→ **TASK BRIEF**: Each record should be set down again so that it matches the original exactly.
RECORDS FOR THE EXERCISE: Begin
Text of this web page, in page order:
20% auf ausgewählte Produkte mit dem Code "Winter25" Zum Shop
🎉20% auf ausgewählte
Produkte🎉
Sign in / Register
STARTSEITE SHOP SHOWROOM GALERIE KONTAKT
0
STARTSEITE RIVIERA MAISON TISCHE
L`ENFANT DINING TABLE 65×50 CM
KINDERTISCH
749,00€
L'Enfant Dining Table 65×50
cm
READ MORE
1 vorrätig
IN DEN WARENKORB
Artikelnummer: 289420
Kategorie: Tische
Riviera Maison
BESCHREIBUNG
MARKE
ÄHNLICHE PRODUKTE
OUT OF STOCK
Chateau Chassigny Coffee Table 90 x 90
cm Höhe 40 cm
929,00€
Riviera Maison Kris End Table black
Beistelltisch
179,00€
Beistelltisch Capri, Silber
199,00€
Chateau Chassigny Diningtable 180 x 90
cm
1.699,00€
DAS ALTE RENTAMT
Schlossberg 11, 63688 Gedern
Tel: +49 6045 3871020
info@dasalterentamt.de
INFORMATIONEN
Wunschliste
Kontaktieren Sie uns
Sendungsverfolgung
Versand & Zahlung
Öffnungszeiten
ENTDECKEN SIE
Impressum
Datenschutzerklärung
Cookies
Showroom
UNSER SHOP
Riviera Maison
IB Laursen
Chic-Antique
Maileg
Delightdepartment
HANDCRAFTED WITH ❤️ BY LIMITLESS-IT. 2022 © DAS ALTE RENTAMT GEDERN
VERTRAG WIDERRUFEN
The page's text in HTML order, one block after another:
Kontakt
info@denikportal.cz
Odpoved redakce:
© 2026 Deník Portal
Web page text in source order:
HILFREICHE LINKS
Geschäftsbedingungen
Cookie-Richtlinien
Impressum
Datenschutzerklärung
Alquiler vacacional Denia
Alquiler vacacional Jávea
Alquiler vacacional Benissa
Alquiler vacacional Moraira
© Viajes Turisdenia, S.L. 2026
RECORDS FOR THE EXERCISE: End
→ **RESPONSE TO THIS EXERCISE**:
Text of this web page, in page order:
20% auf ausgewählte Produkte mit dem Code "Winter25" Zum Shop
🎉20% auf ausgewählte
Produkte🎉
Sign in / Register
STARTSEITE SHOP SHOWROOM GALERIE KONTAKT
0
STARTSEITE RIVIERA MAISON TISCHE
L`ENFANT DINING TABLE 65×50 CM
KINDERTISCH
749,00€
L'Enfant Dining Table 65×50
cm
READ MORE
1 vorrätig
IN DEN WARENKORB
Artikelnummer: 289420
Kategorie: Tische
Riviera Maison
BESCHREIBUNG
MARKE
ÄHNLICHE PRODUKTE
OUT OF STOCK
Chateau Chassigny Coffee Table 90 x 90
cm Höhe 40 cm
929,00€
Riviera Maison Kris End Table black
Beistelltisch
179,00€
Beistelltisch Capri, Silber
199,00€
Chateau Chassigny Diningtable 180 x 90
cm
1.699,00€
DAS ALTE RENTAMT
Schlossberg 11, 63688 Gedern
Tel: +49 6045 3871020
info@dasalterentamt.de
INFORMATIONEN
Wunschliste
Kontaktieren Sie uns
Sendungsverfolgung
Versand & Zahlung
Öffnungszeiten
ENTDECKEN SIE
Impressum
Datenschutzerklärung
Cookies
Showroom
UNSER SHOP
Riviera Maison
IB Laursen
Chic-Antique
Maileg
Delightdepartment
HANDCRAFTED WITH ❤️ BY LIMITLESS-IT. 2022 © DAS ALTE RENTAMT GEDERN
VERTRAG WIDERRUFEN
The page's text in HTML order, one block after another:
Kontakt
info@denikportal.cz
Odpoved redakce:
© 2026 Deník Portal
Web page text in source order:
HILFREICHE LINKS
Geschäftsbedingungen
Cookie-Richtlinien
Impressum
Datenschutzerklärung
Alquiler vacacional Denia
Alquiler vacacional Jávea
Alquiler vacacional Benissa
Alquiler vacacional Moraira
© Viajes Turisdenia, S.L. 2026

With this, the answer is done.